I was wrong. I didn’t know who called the cops. I was mad at the wrong friend for a number of years before I found out the truth. About two years ago I was walking the historic cobble-stoned streets of Boston when my sister told me over the phone that a close friend here in town had made the call. One of my friends from out of state who read my journal somehow got in touch with him and let him know what was going on, and he called. When my sister told me, I was finally at a point that I was no longer angry, but grateful. I was able to express that gratitude to him two years ago on Myspace.

Later in 2003 I was dating a guy and I took him down to his home in Ft. Lauderdale for Thanksgiving with his family. On a whim I went to a tattoo parlor with him and his brother and I had two black stars inked over the scars on my left wrist, and also on my right wrist, which I never even touched. The scars weren’t deep, and they weren’t visible to anyone else but me. I was ashamed and embarrassed. Only two years later I came to terms with that experience in my life and began the long process of having them removed by laser. I still haven’t finished.
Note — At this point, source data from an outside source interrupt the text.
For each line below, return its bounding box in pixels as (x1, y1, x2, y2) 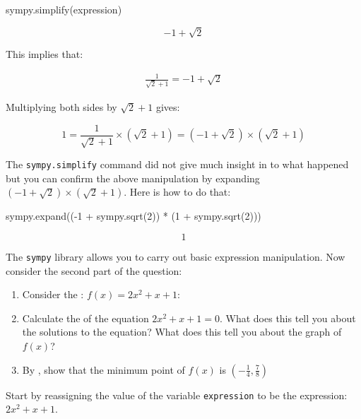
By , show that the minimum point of (22, 362, 185, 377)
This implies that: (6, 47, 83, 61)
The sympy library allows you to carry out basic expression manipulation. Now (6, 249, 345, 264)
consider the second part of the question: (6, 263, 182, 278)
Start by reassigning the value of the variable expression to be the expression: (6, 387, 348, 402)
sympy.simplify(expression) (6, 2, 122, 16)
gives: (155, 99, 180, 114)
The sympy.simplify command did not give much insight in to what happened (6, 157, 349, 172)
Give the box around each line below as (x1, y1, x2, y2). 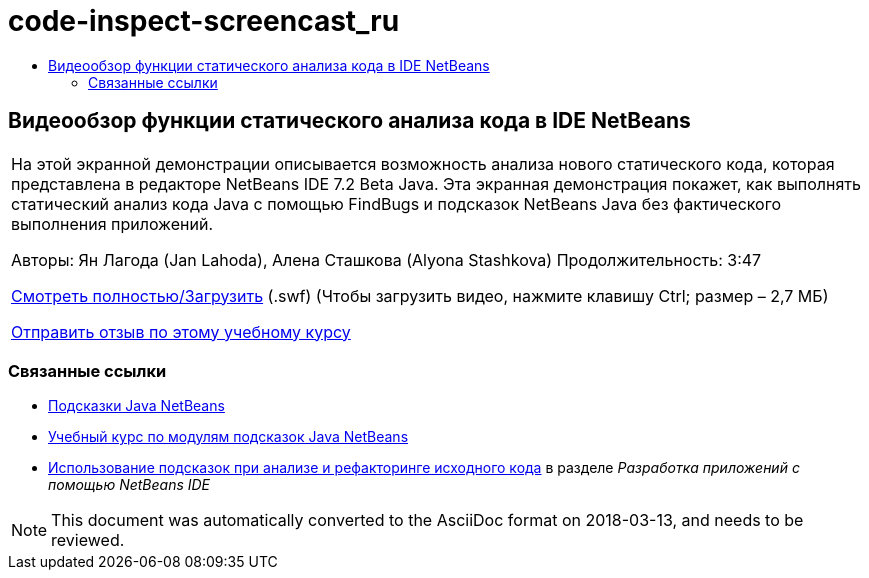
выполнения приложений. (11, 213, 213, 234)
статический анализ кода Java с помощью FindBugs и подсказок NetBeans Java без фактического (11, 193, 781, 214)
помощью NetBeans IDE (48, 476, 211, 494)
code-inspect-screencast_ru (8, 4, 400, 38)
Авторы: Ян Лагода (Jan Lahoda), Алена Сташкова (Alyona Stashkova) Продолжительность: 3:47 (11, 249, 762, 270)
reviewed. (51, 530, 125, 551)
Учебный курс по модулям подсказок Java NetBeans (48, 428, 409, 446)
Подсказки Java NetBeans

The star on my right wrist was removed enough to where I could have it covered up with another tattoo.

In March of this year I attended the MOVE ‘09 conference with To Write Love On Her Arms. While down in Cocoa Beach, I got a beautiful tattoo over my right black star- something beautiful to cover up something painful:
DSC00101

Before I went to get this tattoo, I had an opportunity to share with my new friends and fellow conference attendees a little about my history, and how depression and suicide had touched my life. I still can’t believe that I had forgotten about it (up until that moment) but I told them, in spontaneous tears, the story of how last summer my mother called me, sobbing, at 2:00 a.m. on a Saturday night saying that she wanted to commit suicide.  We had been enduring much pain through some intense family situations, and it became obvious to me at that moment that she was buckling under the pressure, the misunderstanding, the stress and pain of it all. It’s something I hope to never have to endure ever again. My mother, in a sense (that’s another story, and I hate to use this word) my saviour, my hero, my best friend- saying she wanted to take her own life. I felt helpless, incapable of saving her. Her life was on the line, and she called me (I thank God I was actually awake). I told her what little I could: drink some water. Don’t think anymore. Go to sleep. Get some rest. I promise I’ll see you in just a few hours at church, and I’ll be there, and we’ll get prayer. I was a bit panicked. Looking back, I should’ve driven over to her house 30 minutes away to stay with her through the night, even though my step-dad was there. I wasn’t sure if I calmed her down enough, but I got off the phone with her, prayed hard for a time, and went to bed more than just a little uneasy.

After I got this tattoo and my new friends were oohing and ahhing over it we were discussing the meanings behind different tattoos and I said how I just really liked this one, and sort of loosely associated it with the freedom I experienced after being released from the post-suicide attempt stay at MHRC. One friend perked up and basically said, “To me, I think it symbolizes you and your mom. It’s a big bird, and a small bird. A momma and her baby.”

Yesterday while eating shaved ice at a July 4th festival in town, my mom (who doesn’t necessarily approve of my tattoos, but I think realises that I’m not going to stop!) finally really saw it for the first time since March. I didn’t tell her this story, or what my friend said about it.

She said, “It’s a momma and a baby bird!”